We tried all 2^3=8 combinations on a 3T segmented multi-echo VASO dataset with 0.9 mm isotropic resolution (here we only used the first echo). The paradigm was 6 12-min runs of block-designed simultaneous visual stimulation and bilateral finger tapping (see details in Huber et al., 2022). We found this dataset ideal as it allowed us to test NORDIC in a thermal noise dominated regime with relatively low CNR, where NORDIC is most needed. It also presents a challenging test-case since the success of low-rank denoising methods is CNR dependent. Furthermore, 72 minutes of functional data provided a fairly good ground-truth estimate at the single-voxel level, and visual+motor stimulation activates large patches of cortex thus allowing extensive voxel-averaging, resulting in fairly good single-trial ground truth estimates. For all versions, NORDIC was applied to each run individually with the default isotropic patch size: k x k x k, where k=(num_TRs*11)^(⅓) rounded to the nearest integer. 
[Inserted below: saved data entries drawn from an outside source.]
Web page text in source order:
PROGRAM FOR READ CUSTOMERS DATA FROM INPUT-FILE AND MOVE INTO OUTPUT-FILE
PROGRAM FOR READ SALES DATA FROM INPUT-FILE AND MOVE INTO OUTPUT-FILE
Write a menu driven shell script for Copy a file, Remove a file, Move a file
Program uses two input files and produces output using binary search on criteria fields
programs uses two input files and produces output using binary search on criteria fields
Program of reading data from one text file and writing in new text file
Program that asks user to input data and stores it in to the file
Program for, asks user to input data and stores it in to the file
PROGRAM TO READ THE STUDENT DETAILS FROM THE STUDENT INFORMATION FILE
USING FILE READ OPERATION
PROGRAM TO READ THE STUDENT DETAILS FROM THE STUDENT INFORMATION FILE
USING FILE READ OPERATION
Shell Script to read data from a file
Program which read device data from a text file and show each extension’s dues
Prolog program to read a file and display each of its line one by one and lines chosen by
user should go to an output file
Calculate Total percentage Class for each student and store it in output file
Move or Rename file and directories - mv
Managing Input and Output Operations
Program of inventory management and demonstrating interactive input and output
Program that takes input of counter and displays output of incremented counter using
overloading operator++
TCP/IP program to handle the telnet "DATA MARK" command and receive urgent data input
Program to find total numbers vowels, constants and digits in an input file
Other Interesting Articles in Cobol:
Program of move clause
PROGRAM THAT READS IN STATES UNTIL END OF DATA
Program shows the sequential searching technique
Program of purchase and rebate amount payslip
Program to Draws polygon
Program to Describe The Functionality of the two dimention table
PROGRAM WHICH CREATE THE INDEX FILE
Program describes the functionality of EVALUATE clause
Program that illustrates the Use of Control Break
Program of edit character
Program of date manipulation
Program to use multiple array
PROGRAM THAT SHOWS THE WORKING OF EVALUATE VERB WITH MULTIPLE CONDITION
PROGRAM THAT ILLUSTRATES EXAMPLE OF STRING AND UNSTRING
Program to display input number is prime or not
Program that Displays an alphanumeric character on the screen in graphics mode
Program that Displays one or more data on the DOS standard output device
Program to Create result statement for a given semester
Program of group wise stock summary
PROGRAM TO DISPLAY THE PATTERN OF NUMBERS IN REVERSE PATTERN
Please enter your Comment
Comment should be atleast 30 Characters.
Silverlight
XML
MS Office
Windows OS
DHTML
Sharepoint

Note that the publicly available implementation of NORDIC comes in two flavours; “NORDIC.m” requires a noise-only volume and a g-factor map as inputs. The other flavour, “NIFTI_NORDIC.m”, estimates the g-factor from the data itself (more details are available at the link below from which NORDIC can be downloaded). For this blog post, we used and will focus on the NIFTI_NORDIC flavour (https: //github.com/SteenMoeller/NORDIC_Raw, v1.1, commit 74999d6), as it can be readily applied to a broader range of data sets (but see section 5 “Effect of g-factor estimation method” where the NORDIC.m flavour was explored). 

Data was extracted from a large ROI covering both visual and sensorimotor cortex. Laminar profiles were extracted from a relatively small ROI in visual cortex (data upsampled to 0.2 mm iso) (Figure 3). 

3.1 Amount of noise removal

tSNR and t-value maps provide a measure of the degree of noise-removal, and based on these alone, the complex-valued versions with the appended noise-volume seem to provide more efficient denoising, whereas the remaining versions are close (Figure 4). Even for these latter versions, NORDIC approximately doubled tSNR and increased the average single-voxel t-value from ~1.5 to ~2.5, which could be translated into e.g., shorter scan durations, higher resolutions, or allow for paradigms with lower CNR.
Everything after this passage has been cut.